The simulations required a herculean amount of computational muscle to run. Each CAMELS simulation models over 16 million dark matter particles (which interact only through gravity), with about half of the simulations also modeling over 16 million gas-like particles (which interact through gravity and hydrodynamic forces). It took months altogether for a supercomputer to churn out all the simulations.

The team’s future goal is to use the new simulations to train machine-learning algorithms to produce full-scale universe simulations that incorporate galaxy formation physics. The team will then use machine learning to extract useful information about galaxy formation and the universe from those simulations and observational data. Though that hasn’t happened yet, the team has successfully tested their new simulations with a few quick sample applications.
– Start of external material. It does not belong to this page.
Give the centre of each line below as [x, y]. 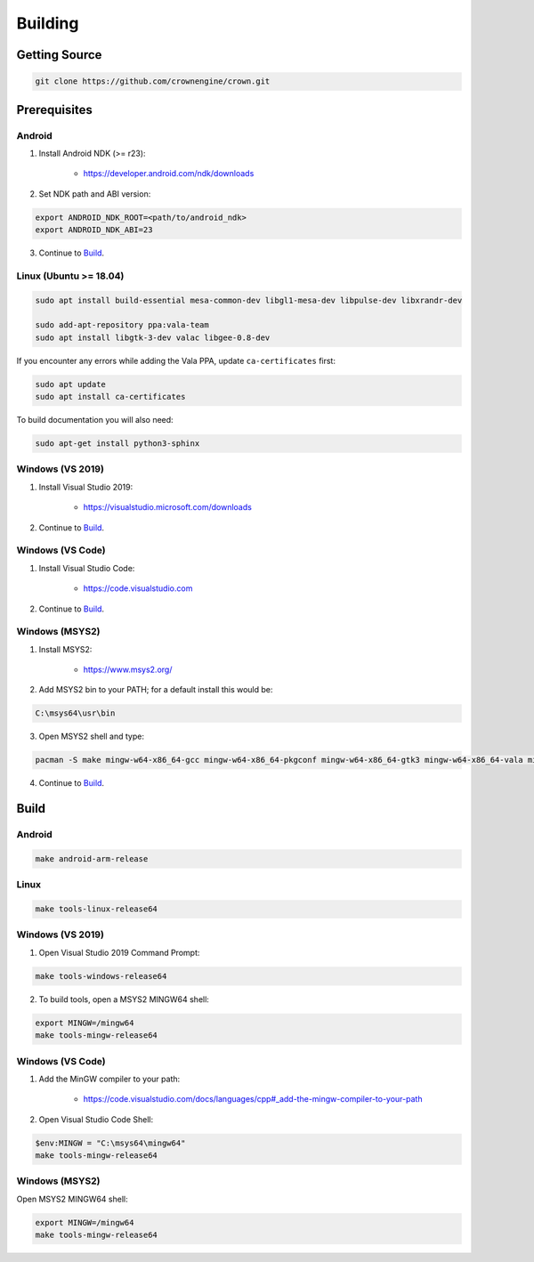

For instance, they successfully used machine learning to predict the density of star formation in the universe accurately.

“We have gone to very, very small scales and tried to extract cosmological information, and it seems to be working,” Villaescusa-Navarro says, referring to ongoing work with the CAMELS suite.

Villaescusa-Navarro says that the CAMELS simulations will be freely available for anyone to download and use in their projects. “It will be a powerful and exciting dataset for the whole community,” he says. The openness will allow scientific breakthroughs far beyond what the team originally envisioned, he adds.

CAMELS’s success is born out of the CCA’s diverse expertise across cosmology, galaxy formation and machine learning, and its ample computational resources, Anglés-Alcázar says. “The CCA is a natural place for this to happen,” he says.

Other CCA coauthors of the new paper are former director David Spergel, group leader Rachel Somerville, research fellow Yin Li, guest researcher Valentina La Torre, former CCA research analyst Ana Maria Delgado, interim director Shirley Ho, research fellow Sultan Hassan, associate research scientist Blakesley Burkhart and research fellow Gabriella Contardo.